Custom Foam - Arctic Mandalorian - WIP - Pic Heavy

BobbyFromBUF

Active Member
Hi All,

My buddy and I have decided to make some sets of custom foam Mandalorian Armor. As you may or may not be aware, EVA foam is forbidden by the Mandalorian Mercs as a build material. With that in mind, this costume will be built 100% for my personal enjoyment. We will not be applying for any official status when we are finished.

We live in Buffalo, NY, and the local Star Wars Fan Force - The Northridge has an entire group of "Snow Mandos". We have taken our inspiration from them. To start off I found the pepakura files readily available here on the RPF. After printing them out, and starting to cut them out with scissors (which is extremely painstaking and time consuming - PROPS to anyone who uses this method!), I decided that since this costume will not be "official" that I could just free-hand some drawings on poster board, and go from there.

I have a really great Boba Fett shirt that I used as my inspiration.

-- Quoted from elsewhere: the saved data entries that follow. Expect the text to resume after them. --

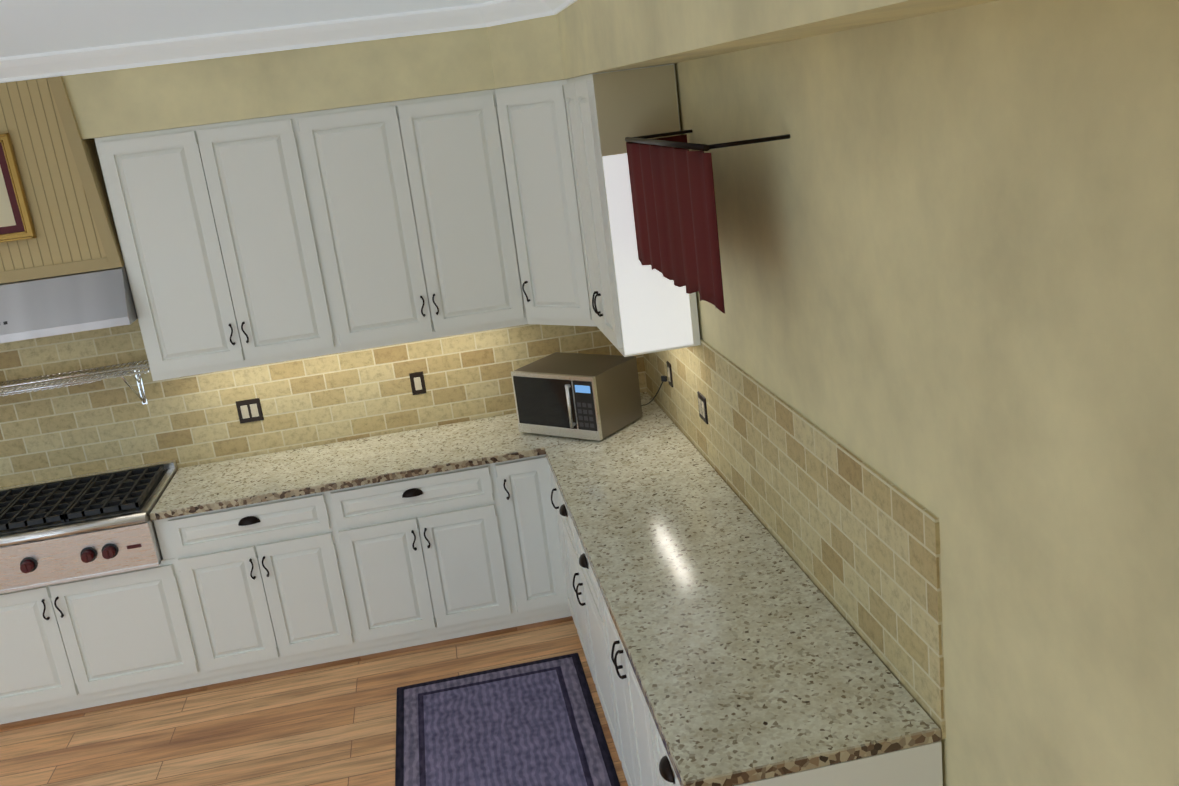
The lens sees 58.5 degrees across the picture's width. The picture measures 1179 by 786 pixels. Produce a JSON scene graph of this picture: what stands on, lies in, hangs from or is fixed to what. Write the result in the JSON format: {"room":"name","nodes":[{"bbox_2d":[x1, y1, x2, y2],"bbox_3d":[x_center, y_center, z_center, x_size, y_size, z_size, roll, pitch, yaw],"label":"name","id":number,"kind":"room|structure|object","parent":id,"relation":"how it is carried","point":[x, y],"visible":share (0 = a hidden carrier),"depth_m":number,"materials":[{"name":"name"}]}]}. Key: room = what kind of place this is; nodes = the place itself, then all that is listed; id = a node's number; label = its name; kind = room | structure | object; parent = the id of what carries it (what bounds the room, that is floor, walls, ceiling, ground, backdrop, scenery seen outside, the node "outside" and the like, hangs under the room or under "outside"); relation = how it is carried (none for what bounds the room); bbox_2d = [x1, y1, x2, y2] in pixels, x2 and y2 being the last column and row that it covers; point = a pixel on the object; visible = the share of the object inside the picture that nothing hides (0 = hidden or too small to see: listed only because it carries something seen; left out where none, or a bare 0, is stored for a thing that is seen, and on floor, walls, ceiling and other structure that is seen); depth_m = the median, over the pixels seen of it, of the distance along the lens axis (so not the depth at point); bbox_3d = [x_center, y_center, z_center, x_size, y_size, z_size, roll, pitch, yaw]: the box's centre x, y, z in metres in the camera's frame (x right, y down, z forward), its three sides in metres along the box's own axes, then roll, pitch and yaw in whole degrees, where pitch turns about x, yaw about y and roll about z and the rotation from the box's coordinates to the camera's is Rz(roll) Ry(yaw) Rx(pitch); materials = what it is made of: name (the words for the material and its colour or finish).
{"room":"kitchen","nodes":[
{"label":"kitchen","id":0,"kind":"room"},
{"bbox_2d":[0,0,495,57],"bbox_3d":[-3.558,-0.411,1.304,8.740,0.080,6.800,-9,16,-7],"label":"ceiling","id":1,"kind":"structure","parent":0,"point":[27,27],"depth_m":3.77,"materials":[{"name":"white paint"}]},
{"bbox_2d":[0,0,576,82],"bbox_3d":[-3.684,-0.259,1.145,8.203,0.092,6.263,-9,16,-7],"label":"crown molding","id":2,"kind":"structure","parent":1,"relation":"attached to","point":[182,49],"depth_m":4.45,"materials":[{"name":"white paint"}]},
{"bbox_2d":[6,0,998,139],"bbox_3d":[-3.532,-0.203,1.363,8.540,0.354,6.600,-9,16,-7],"label":"soffit","id":3,"kind":"structure","parent":1,"relation":"attached to","point":[577,38],"depth_m":4.49,"materials":[{"name":"beige paint"}]},
{"bbox_2d":[0,620,627,785],"bbox_3d":[-3.207,2.396,2.105,8.740,0.060,6.800,-9,16,-7],"label":"floor","id":4,"kind":"structure","parent":0,"point":[332,726],"depth_m":4.57,"materials":[{"name":"brown wood"}]},
{"bbox_2d":[0,583,99,728],"bbox_3d":[-2.676,1.130,4.988,0.670,0.690,0.618,-9,16,-7],"label":"base cabinet","id":5,"kind":"object","parent":4,"relation":"on","point":[44,675],"depth_m":4.72,"materials":[{"name":"white paint"}]},
{"bbox_2d":[0,460,177,593],"bbox_3d":[-2.472,0.633,4.843,1.019,0.288,0.708,-9,16,-7],"label":"range","id":6,"kind":"object","parent":5,"relation":"in","point":[73,528],"visible":1,"depth_m":4.61,"materials":[{"name":"silver metal"}]},
{"bbox_2d":[64,520,223,709],"bbox_3d":[-2.131,1.042,5.060,0.671,0.690,0.618,-9,16,-7],"label":"base cabinet","id":7,"kind":"object","parent":4,"relation":"on","point":[143,634],"depth_m":4.77,"materials":[{"name":"white paint"}]},
{"bbox_2d":[160,488,375,686],"bbox_3d":[-1.499,0.841,5.117,0.782,0.892,0.618,-9,16,-7],"label":"base cabinet","id":8,"kind":"object","parent":4,"relation":"on","point":[250,592],"depth_m":4.82,"materials":[{"name":"white paint"}]},
{"bbox_2d":[149,413,544,520],"bbox_3d":[-1.125,0.328,5.040,1.755,0.035,0.630,-9,16,-7],"label":"countertop","id":9,"kind":"structure","parent":8,"relation":"on","point":[194,489],"depth_m":4.94,"materials":[{"name":"stone"}]},
{"bbox_2d":[511,352,666,440],"bbox_3d":[-0.008,0.003,5.051,0.702,0.310,0.597,-9,16,-7],"label":"microwave","id":10,"kind":"object","parent":9,"relation":"on","point":[597,397],"visible":1,"depth_m":4.91,"materials":[{"name":"grey metal"}]},
{"bbox_2d":[344,467,499,657],"bbox_3d":[-0.817,0.730,5.207,0.889,0.892,0.618,-9,16,-7],"label":"base cabinet","id":11,"kind":"object","parent":4,"relation":"on","point":[421,550],"depth_m":4.91,"materials":[{"name":"white paint"}]},
{"bbox_2d":[395,653,619,785],"bbox_3d":[-0.278,1.529,3.735,0.830,0.008,2.170,-9,16,-7],"label":"rug","id":12,"kind":"object","parent":4,"relation":"on","point":[535,723],"visible":1,"depth_m":4.29,"materials":[{"name":"purple fabric"}]},
{"bbox_2d":[472,455,559,633],"bbox_3d":[-0.340,0.660,5.245,0.352,0.892,0.667,-9,16,-7],"label":"base cabinet","id":13,"kind":"object","parent":4,"relation":"on","point":[511,512],"depth_m":4.96,"materials":[{"name":"white paint"}]},
{"bbox_2d":[536,454,575,626],"bbox_3d":[0.163,0.703,4.874,0.666,0.892,0.369,-9,16,-7],"label":"base cabinet","id":14,"kind":"object","parent":4,"relation":"on","point":[543,470],"depth_m":4.97,"materials":[{"name":"white paint"}]},
{"bbox_2d":[552,473,587,662],"bbox_3d":[0.246,0.790,4.533,0.618,0.892,0.628,-9,16,-7],"label":"base cabinet","id":15,"kind":"object","parent":4,"relation":"on","point":[559,499],"depth_m":4.64,"materials":[{"name":"white paint"}]},
{"bbox_2d":[564,502,611,734],"bbox_3d":[0.333,0.921,4.037,0.618,0.892,0.688,-9,16,-7],"label":"base cabinet","id":16,"kind":"object","parent":4,"relation":"on","point":[579,558],"depth_m":4.18,"materials":[{"name":"white paint"}]},
{"bbox_2d":[541,392,940,785],"bbox_3d":[0.261,0.459,3.975,0.629,0.035,3.188,-9,16,-7],"label":"countertop","id":17,"kind":"structure","parent":16,"relation":"on","point":[751,654],"depth_m":3.07,"materials":[{"name":"stone"}]},
{"bbox_2d":[588,561,631,785],"bbox_3d":[0.411,1.039,3.590,0.618,0.892,0.526,-9,16,-7],"label":"base cabinet","id":18,"kind":"object","parent":4,"relation":"on","point":[603,623],"depth_m":3.72,"materials":[{"name":"white paint"}]},
{"bbox_2d":[608,610,647,785],"bbox_3d":[0.479,1.142,3.197,0.618,0.892,0.526,-9,16,-7],"label":"base cabinet","id":19,"kind":"object","parent":4,"relation":"on","point":[625,674],"depth_m":3.30,"materials":[{"name":"white paint"}]},
{"bbox_2d":[636,678,942,785],"bbox_3d":[0.543,1.239,2.830,0.618,0.892,0.519,-9,16,-7],"label":"base cabinet","id":20,"kind":"object","parent":4,"relation":"on","point":[921,765],"depth_m":2.50,"materials":[{"name":"white paint"}]},
{"bbox_2d":[674,0,1178,785],"bbox_3d":[0.847,0.311,2.262,0.100,2.870,6.600,-9,16,-7],"label":"wall","id":21,"kind":"structure","parent":0,"point":[950,256],"depth_m":2.00,"materials":[{"name":"beige paint"}]},
{"bbox_2d":[550,64,700,356],"bbox_3d":[0.141,-0.765,4.365,0.375,1.084,0.687,-9,16,-7],"label":"upper cabinet","id":22,"kind":"object","parent":21,"relation":"attached to","point":[639,310],"depth_m":4.12,"materials":[{"name":"white paint"}]},
{"bbox_2d":[625,129,789,312],"bbox_3d":[0.365,-0.601,3.426,0.253,0.464,1.140,-9,16,-7],"label":"curtain valance","id":23,"kind":"object","parent":21,"relation":"attached to","point":[673,202],"visible":1,"depth_m":3.27,"materials":[{"name":"red fabric"}]},
{"bbox_3d":[-3.939,0.155,4.900,8.740,2.870,0.100,-9,16,-7],"label":"wall","id":24,"kind":"structure","parent":0,"visible":0},
{"bbox_2d":[0,76,137,342],"bbox_3d":[-2.660,-0.764,4.582,1.140,1.058,0.442,-9,16,-7],"label":"range hood","id":25,"kind":"object","parent":24,"relation":"attached to","point":[64,272],"visible":0.88,"depth_m":4.53,"materials":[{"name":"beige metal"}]},
{"bbox_2d":[0,133,36,242],"bbox_3d":[-2.626,-0.836,4.414,0.470,0.440,0.027,-9,16,-7],"label":"picture frame","id":26,"kind":"object","parent":25,"relation":"attached to","point":[16,223],"visible":1,"depth_m":4.45,"materials":[{"name":"gold metal"}]},
{"bbox_2d":[0,360,149,403],"bbox_3d":[-2.573,0.040,4.900,1.111,0.244,0.277,-9,16,-7],"label":"wire shelf","id":27,"kind":"object","parent":24,"relation":"attached to","point":[30,385],"visible":0.96,"depth_m":4.85,"materials":[{"name":"silver metal"}]},
{"bbox_2d":[94,116,317,380],"bbox_3d":[-1.632,-0.680,4.842,0.906,1.084,0.333,-9,16,-7],"label":"upper cabinet","id":28,"kind":"object","parent":24,"relation":"attached to","point":[261,241],"depth_m":4.67,"materials":[{"name":"white paint"}]},
{"bbox_2d":[0,319,643,487],"bbox_3d":[-2.150,-0.019,5.108,4.930,0.896,0.010,-9,16,-7],"label":"backsplash","id":29,"kind":"structure","parent":24,"relation":"attached to","point":[97,426],"depth_m":5.21,"materials":[{"name":"tile"}]},
{"bbox_2d":[236,398,263,423],"bbox_3d":[-1.681,0.090,5.207,0.116,0.115,0.011,-9,16,-7],"label":"light switch","id":30,"kind":"object","parent":29,"relation":"attached to","point":[249,410],"visible":1,"depth_m":5.21,"materials":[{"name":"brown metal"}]},
{"bbox_2d":[409,371,426,394],"bbox_3d":[-0.866,-0.048,5.313,0.070,0.115,0.011,-9,16,-7],"label":"electrical outlet plate","id":31,"kind":"object","parent":29,"relation":"attached to","point":[417,381],"visible":1,"depth_m":5.31,"materials":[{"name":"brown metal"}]},
{"bbox_2d":[274,91,513,355],"bbox_3d":[-0.824,-0.805,4.928,1.005,1.084,0.374,-9,16,-7],"label":"upper cabinet","id":32,"kind":"object","parent":24,"relation":"attached to","point":[392,203],"depth_m":4.77,"materials":[{"name":"white paint"}]},
{"bbox_2d":[478,82,581,325],"bbox_3d":[-0.094,-0.883,4.882,0.665,1.084,0.665,-9,16,-7],"label":"upper cabinet","id":33,"kind":"object","parent":24,"relation":"attached to","point":[520,125],"depth_m":4.76,"materials":[{"name":"white paint"}]},
{"bbox_2d":[640,338,945,738],"bbox_3d":[0.544,0.151,3.939,0.010,0.567,3.180,-9,16,-7],"label":"backsplash","id":34,"kind":"structure","parent":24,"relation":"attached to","point":[854,535],"depth_m":3.05,"materials":[{"name":"tile"}]},
{"bbox_2d":[666,361,672,386],"bbox_3d":[0.370,-0.086,4.886,0.011,0.115,0.070,-9,16,-7],"label":"electrical outlet plate","id":35,"kind":"object","parent":34,"relation":"attached to","point":[669,372],"visible":1,"depth_m":4.87,"materials":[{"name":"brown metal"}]},
{"bbox_2d":[697,391,707,423],"bbox_3d":[0.465,0.062,4.348,0.011,0.115,0.116,-9,16,-7],"label":"electrical outlet plate","id":36,"kind":"object","parent":34,"relation":"attached to","point":[702,405],"visible":0.98,"depth_m":4.33,"materials":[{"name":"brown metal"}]}
]}

20150407_173749 by bobby_whalen, on Flickr

Since my posterboard was black I used chalk for the drawings. Here's how they turned out...

20150401_002919 by bobby_whalen, on Flickr

I found these grey jumpsuits at Ollie's Bargain Outlet for $20.

20150401_002858 by bobby_whalen, on Flickr

I found these used Mukluks at the local Army/Navy Surplus store for about $25.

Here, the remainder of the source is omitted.